## What you will do
Look through the listing below for the word "Bottom" and copy every line where it occurs.

## Information given

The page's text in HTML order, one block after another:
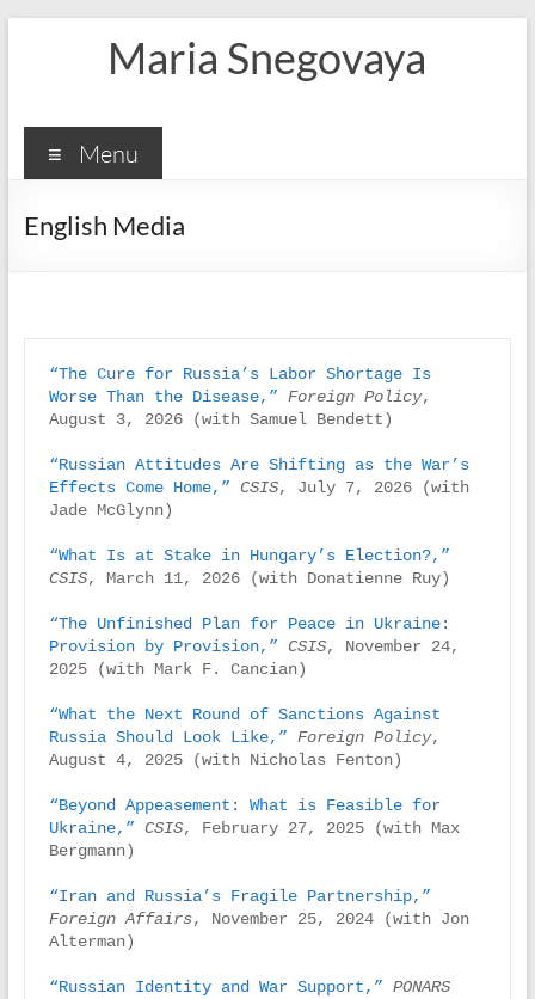
Maria Snegovaya
Menu
English Media
“The Cure for Russia’s Labor Shortage Is
Worse Than the Disease,” Foreign Policy,
August 3, 2026 (with Samuel Bendett)
“Russian Attitudes Are Shifting as the War’s
Effects Come Home,” CSIS, July 7, 2026 (with
Jade McGlynn)
“What Is at Stake in Hungary’s Election?,”
CSIS, March 11, 2026 (with Donatienne Ruy)
“The Unfinished Plan for Peace in Ukraine:
Provision by Provision,” CSIS, November 24,
2025 (with Mark F. Cancian)
“What the Next Round of Sanctions Against
Russia Should Look Like,” Foreign Policy,
August 4, 2025 (with Nicholas Fenton)
“Beyond Appeasement: What is Feasible for
Ukraine,” CSIS, February 27, 2025 (with Max
Bergmann)
“Iran and Russia’s Fragile Partnership,”
Foreign Affairs, November 25, 2024 (with Jon
Alterman)
“Russian Identity and War Support,” PONARS
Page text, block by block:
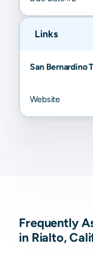
Links
San Bernardino
Website
Frequently
in Rialto,
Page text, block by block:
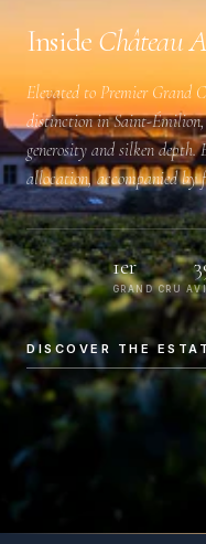
Inside Château
Elevated to Premier Grand
distinction in Saint-Émilion,
generosity and silken
allocation, accompanied by
1er
GRAND CRU A
DISCOVER THE
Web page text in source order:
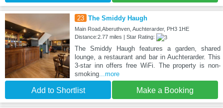
23 The Smiddy Haugh
Main Road,Aberuthven, Auchterarder, PH3 1HE
Distance:2.77 miles | Star Rating:
The Smiddy Haugh features a garden, shared
lounge, a restaurant and bar in Auchterarder. This
3-star inn offers free WiFi. The property is non-
smoking...more
Add to Shortlist Make a Booking
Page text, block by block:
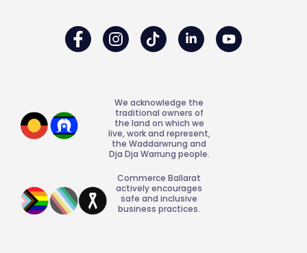
We acknowledge the
traditional owners of
the land on which we
live, work and represent,
the Waddarwrung and
Dja Dja Warrung people.
Commerce Ballarat
actively encourages
safe and inclusive
business practices.
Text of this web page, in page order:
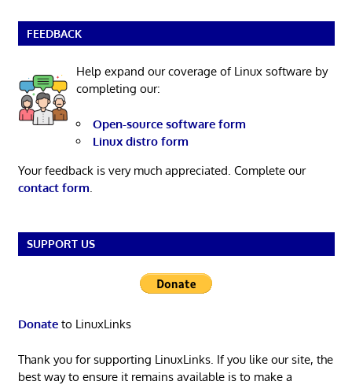
FEEDBACK
Help expand our coverage of Linux software by
completing our:
Open-source software form
Linux distro form
Your feedback is very much appreciated. Complete our
contact form
SUPPORT US
Donateto LinuxLinks
Thank you for supporting LinuxLinks. If you like our site, the
best way to ensure it remains available is to make a
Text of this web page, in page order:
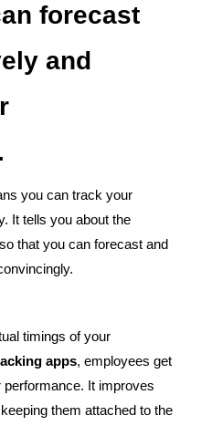
forecast
and
you can track your
It tells you about the
that you can forecast and
timings of your
apps, employees get
It improves
them attached to the
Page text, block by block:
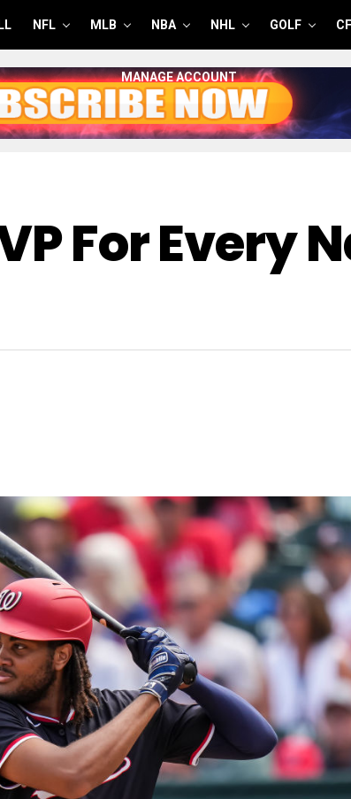
NFL MLB NBA NHL GOLF
MANAGE ACCOUNT
For Every
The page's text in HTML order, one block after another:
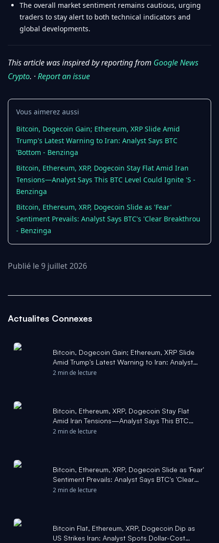
The overall market sentiment remains cautious, urging
traders to stay alert to both technical indicators and
global developments.
This article was inspired by reporting from Google News
Crypto. ·Report an issue
Vous aimerez aussi
Bitcoin, Dogecoin Gain; Ethereum, XRP Slide Amid
Trump's Latest Warning to Iran: Analyst Says BTC
'Bottom - Benzinga
Bitcoin, Ethereum, XRP, Dogecoin Stay Flat Amid Iran
Tensions—Analyst Says This BTC Level Could Ignite 'S -
Benzinga
Bitcoin, Ethereum, XRP, Dogecoin Slide as 'Fear'
Sentiment Prevails: Analyst Says BTC's 'Clear Breakthrou
- Benzinga
Publié le 9 juillet 2026
Actualites Connexes
Bitcoin, Dogecoin Gain; Ethereum, XRP Slide
Amid Trump's Latest Warning to Iran: Analyst
Says BTC 'Bottom - Benzinga
2 min de lecture
Bitcoin, Ethereum, XRP, Dogecoin Stay Flat
Amid Iran Tensions—Analyst Says This BTC
Level Could Ignite 'S - Benzinga
2 min de lecture
Bitcoin, Ethereum, XRP, Dogecoin Slide as 'Fear'
Sentiment Prevails: Analyst Says BTC's 'Clear
Breakthrou - Benzinga
2 min de lecture
Bitcoin Flat, Ethereum, XRP, Dogecoin Dip as
US Strikes Iran: Analyst Spots Dollar-Cost
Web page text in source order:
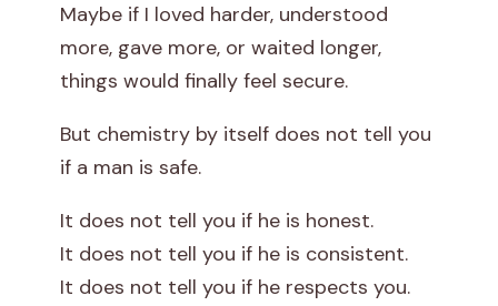
p
Maybe if I loved harder, understood
more, gave more, or waited longer,
things would finally feel secure.
But chemistry by itself does not tell you
if a man is safe.
It does not tell you if he is honest.
It does not tell you if he is consistent.
It does not tell you if he respects you.
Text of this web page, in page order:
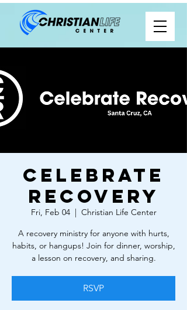
Celebrate
Recovery
Fri, Feb 04
  |
Christian Life Center
A recovery ministry for anyone with hurts,
habits, or hangups! Join for dinner, worship,
a lesson on recovery, and sharing.
RSVP
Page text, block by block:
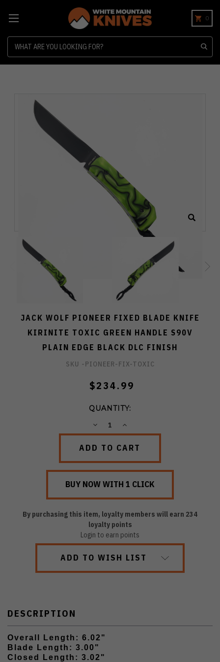
0
JACK WOLF PIONEER FIXED BLADE KNIFE
KIRINITE TOXIC GREEN HANDLE S90V
PLAIN EDGE BLACK DLC FINISH
SKU -PIONEER-FIX-TOXIC
$234.99
QUANTITY:
DECREASEINCREASE
By purchasing this item, loyalty members will earn 234
loyalty points
Login to earn points
ADD TO WISH LIST
DESCRIPTION
Overall Length: 6.02"
Blade Length: 3.00"
Closed Length: 3.02"
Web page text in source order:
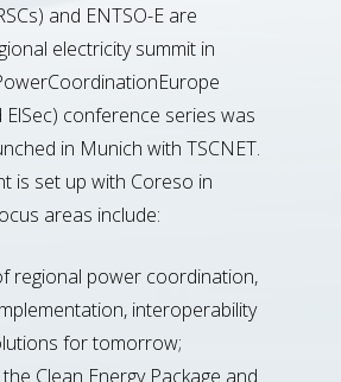
and ENTSO-E are
electricity summit in
conference series was
in Munich with TSCNET.
is set up with Coreso in
areas include:
regional power coordination,
interoperability
for tomorrow;
Clean Energy Package and
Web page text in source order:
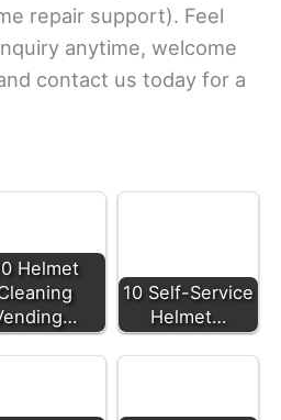
repair support). Feel
anytime, welcome
contact us today for a
Helmet
10 Self-Service
Helmet…
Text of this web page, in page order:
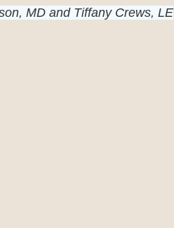
MD and Tiffany Crews, LE
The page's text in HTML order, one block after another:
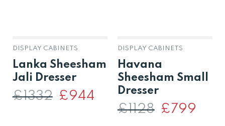
DISPLAY CABINETS
Lanka Sheesham
Jali Dresser
£1332
Original
price
£944 Current
DISPLAY CABINETS
Havana
Sheesham Small
Dresser
£1128
Original
price
£799
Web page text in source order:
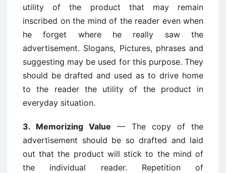
utility of the product that may remain
inscribed on the mind of the reader even when
he forget where he really saw the
advertisement. Slogans, Pictures, phrases and
suggesting may be used for this purpose. They
should be drafted and used as to drive home
to the reader the utility of the product in
everyday situation.
3. Memorizing Value — The copy of the
advertisement should be so drafted and laid
out that the product will stick to the mind of
the individual reader. Repetition of
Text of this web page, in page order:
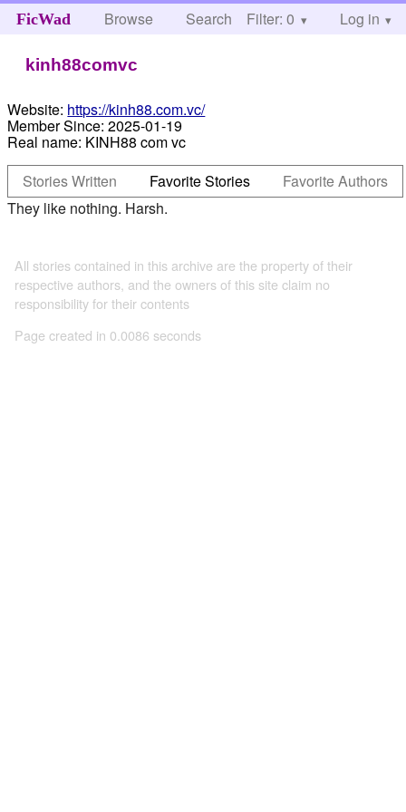
FicWad Browse Search Help
Filter: 0 Log in
kinh88comvc
Website: https://kinh88.com.vc/
Member Since: 2025-01-19
Real name: KINH88 com vc
Stories Written
Favorite Stories
Favorite Authors
They like nothing. Harsh.
All stories contained in this archive are the property of their
respective authors, and the owners of this site claim no
responsibility for their contents
Page created in 0.0086 seconds

## Output of the exercise
'Bottom - Benzinga
Says BTC 'Bottom - Benzinga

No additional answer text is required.